Product fractions limit $\lim_{n\to \infty} (\frac{1^1 \times 2^2\times ... \times n^n}{n^{1+2+...+n}})^{1/n^2}$

Question

I need some help with this limit

$$\lim_{n\to \infty} \left(\frac{1^1 \times 2^2\times ... \times n^n}{n^{1+2+...+n}}\right)^{1/n^2}$$

This problem appears in a chapter about Riemann sums, so I think I must split the fractions in the parantheses:

$$\frac{1^1 \times 2^2\times ... \times n^n}{n^{1+2+...+n}} = \frac{1^1}{n^1}\times \frac{2^2}{n^2}\times ... \times \frac{n^n}{n^n}$$

Now I am stuck.

Answer 1

Hint. By taking the logarithm we find $$\log\left(\left(\frac{1^1 \times 2^2\times ... \times n^n}{n^{1+2+...+n}}\right)^{1/n^2}\right)=\frac{1}{n}\sum_{k=1}^n (k/n)\log(k/n)$$ which looks like a Riemann sum...

Answer 2

Let $I$ denote the given limit.

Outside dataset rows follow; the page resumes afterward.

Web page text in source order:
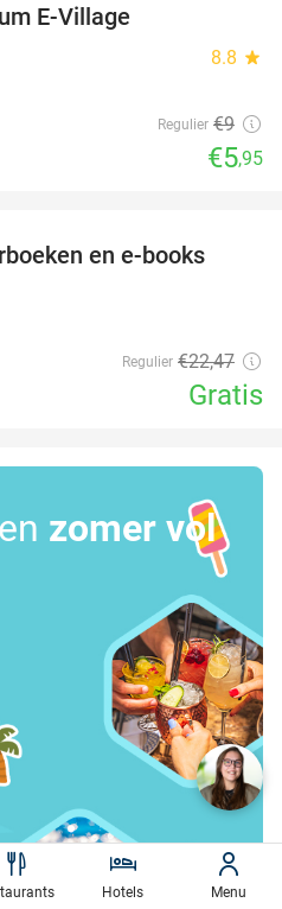
E-Village
8.8 star
Regulier €9
€5,95
en e-books
Regulier €22,47
Gratis
zomer vol
Hotels Menu
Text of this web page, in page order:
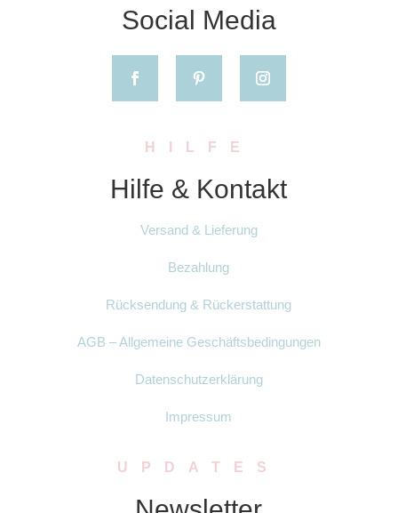
Social Media
HILFE
Hilfe & Kontakt
Versand & Lieferung
Bezahlung
Rücksendung & Rückerstattung
AGB – Allgemeine Geschäftsbedingungen
Datenschutzerklärung
Impressum
UPDATES

Then $$I = \lim_{n\to\infty}\left(\prod_{i=1}^n\left(\dfrac{i}{n}\right)^i\right)^{\frac{1}{n^2}}$$ $$=e^{\lim_{n\to\infty}\frac{1}{n^2}\sum_{i=1}^n\left(i\log\frac{i}{n}\right)}$$ $$ = e^{\lim_{n\to\infty}\frac{1}{n}\sum_{i=1}^n\left(\frac{i}{n}\log\frac{i}{n}\right)}$$ $$=e^{\int_0^1x\log x\mathrm{d}x}$$ Now apply integration by parts.

Answer 3

$$\left(\frac{1^{1}\cdot2^{2}\cdot\cdot\cdot n^{n}}{n^{\left(1+2+...+n\right)}}\right)^{\frac{1}{n^{2}}}=\exp\left(\frac{1}{n^{2}}\ln\left(\frac{1^{1}\cdot2^{2}\cdot\cdot\cdot n^{n}}{n^{\left(1+2+...+n\right)}}\right)\right)$$$$=\exp\left(\frac{1}{n^{2}}\ln\left(\prod_{k=1}^{n}\left(\frac{k}{n}\right)^{k}\right)\right)=\exp\left(\frac{1}{n}\sum_{k=1}^{n}\ln\left(\left(\frac{k}{n}\right)^{\frac{k}{n}}\right)\right)$$$$=\exp\left(\int_{0}^{1}\ln\left(\left(x\right)^{x}\right)dx\right)=\exp\left(\int_{0}^{1}x\ln\left(\left(x\right)\right)dx\right)$$$$=\exp\left(\frac{x^{2}}{2}\ln\left(\left(x\right)\right)\Big|_0^1-\frac{1}{2}\int_{0}^{1}xdx\right)$$$$=\color{red}{\exp\left(\frac{-1}{4}\right)\simeq0.778800783071}$$

Answer 4

$$A=\lim_{n\to\infty}\left(\prod_{r=1}^n\left(\dfrac rn\right)^{r/n}\right)^{1/n}$$

$$\ln A=\lim_{n\to\infty}\dfrac1n f\left(\dfrac rn\right)$$ where $f(x)=x\ln x$

Now use The limit of a sum $\sum_{k=1}^n \frac{n}{n^2+k^2}$ and integrate by parts using LIATE : How does it work?

Answer 5

Just for your curiosity

It is clear that Riemann sum make the problem quite simple.

But we can go beyond the limit and approximate the term which is $$a_n=\left(n^{-\frac{1}{2} n (n+1)} H(n)\right)^{\frac{1}{n^2}}\implies \log(a_n)=\frac 1{n^2}\log\left(n^{-\frac{1}{2} n (n+1)} H(n)\right)$$ where $H(n)$ is the hyperfactorial function.

Expanding the logarithm and using the asymptotics of $\log(H(n))$ we quickly end with $$\log(a_n)=\frac{1}{ n^2}\left(-\frac{n^2}{4}+\log (A)+\frac{1}{12} \log \left({n}\right)+\frac{1}{720 n^2}+O\left(\frac{1}{n^4}\right)\right)$$ where $A$ is Glaisher constant that is to say $$\log(a_n)=-\frac{1}{4}+\frac{12\log (A)+ \log \left({n}\right)}{n^2}+O\left(\frac{1}{n^4}\right)$$ which shows the limit and how it ia approached.

Moreover, this gives you a shortcut method for computing $a_n$. If you are patient, compute $a_{10}$; the exact value is $0.78224014$ while the above (very) truncated series would give $0.78224004$.